Question on variation of parameters - ODE

[cue928]

I am working on a problem requiring variation of parameters. When I calculated the wronskian, I got an answer, which differed from the book only by a "-" (mine was -, the book's was +). So I switched my functions for y1 and y2 and got the answer the book had. Is there a standard for which should be which or does it work itself out either way through the course of the problem, once you start integrating?

 

[Kreizhn]

I may be wrong, but your definition of y1 and y2 shouldn't matter. Because the Wronskian is given by a determinant, we know that switching y1 and y2 corresponds to switching a column and hence flips the sign of the Wronskian.

However, at the same time the formulas for the "coefficients" A(x) y1 + B(x) y2 also switch signs.
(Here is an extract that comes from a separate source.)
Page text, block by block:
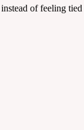
of feeling tied
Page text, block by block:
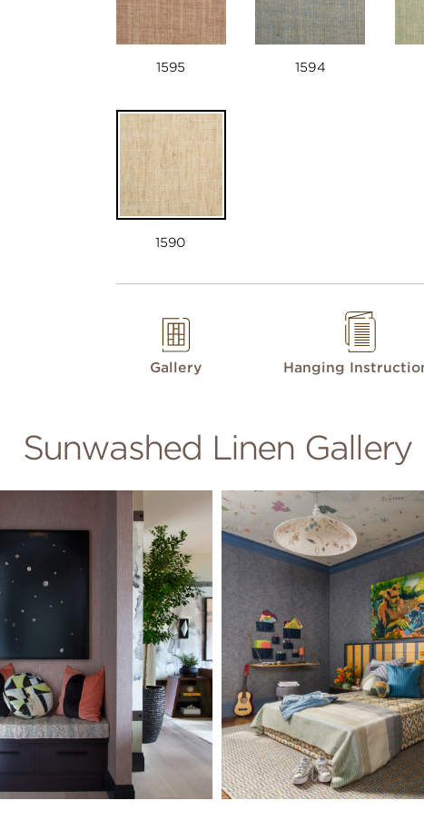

This means that the answer should be the same regardless of which indexing scheme you give.

 

[Kreizhn]

To be more precise, let's say that the book calculates the wrongskian to be W(x). Then the coefficients will be
A(x) = -\int \frac1W y_2(x) b(x) \ dx, \qquad B(x) = \int \frac1W y_1(x) b(x) \ dx
where b(x) is the inhomogeneous factor. This gives
A(x) y_1(x) + B(x) y_2(x)

Now if you calculate -W(x), and set \hat y_1 = y_2, \hat y_2 = y_1 then
\hat A(x) = -\int \frac1{-W} \hat y_2(x) b(x) \ dx, \qquad \hat B(x) = \int \frac1{-W} \hat y_1(x) b(x) \ dx
And your solution will be
\hat A(x) \hat y_1(x) + \hat B(x) \hat y_2(x)
but you can easily calculate \hat A(x) = B(x), \hat B(x) = A(x) so your solution is equivalent to the first.

 

[cue928]

Yeah, I went ahead and ran through the two scenarios and got the same answer. I guess there could be two different answers on the wronskian that would produce the same answer. Haven't had linear algebra yet, but I suspect if I ever take it, I'll get some more insight. Thanks for your reply.